===== Exercise inputs

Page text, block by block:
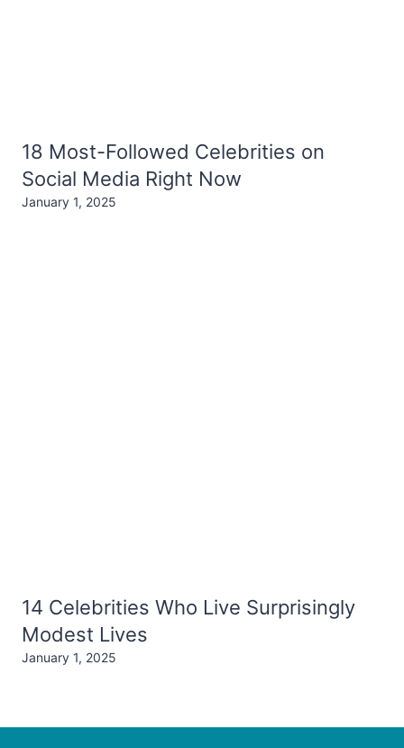
18 Most-Followed Celebrities on
Social Media Right Now
January 1, 2025
14 Celebrities Who Live Surprisingly
Modest Lives
January 1, 2025
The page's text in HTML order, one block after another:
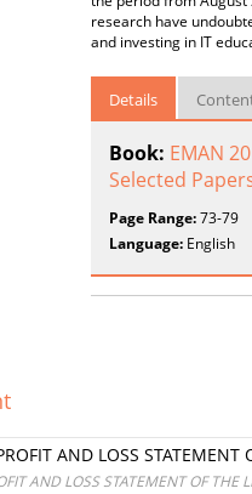
research have
and investing in IT
Details
Book: EMAN
Selected
Page Range:73-79
Language: English
AND LOSS
AND LOSS STATEMENT OF THE
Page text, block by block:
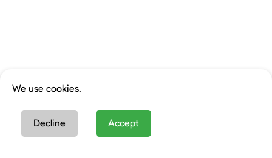
We use cookies.
Decline Accept
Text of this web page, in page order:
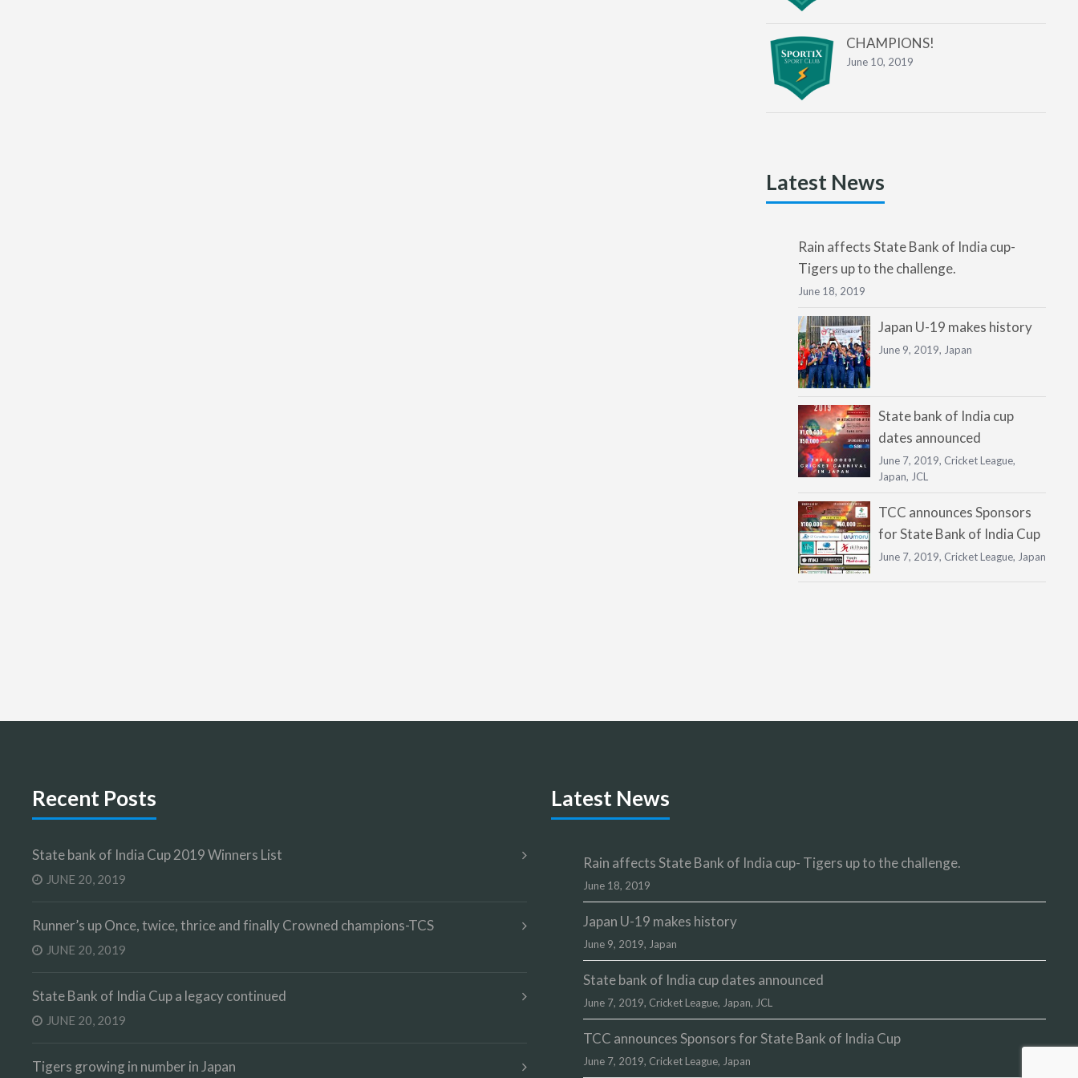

==========

What the task asks ->
What you give back must match the material above exactly, minus its pictures.

Written answer ->
Page text, block by block:
18 Most-Followed Celebrities on
Social Media Right Now
January 1, 2025
14 Celebrities Who Live Surprisingly
Modest Lives
January 1, 2025
The page's text in HTML order, one block after another:
research have
and investing in IT
Details
Book: EMAN
Selected
Page Range:73-79
Language: English
AND LOSS
AND LOSS STATEMENT OF THE
Page text, block by block:
We use cookies.
Decline Accept
Text of this web page, in page order:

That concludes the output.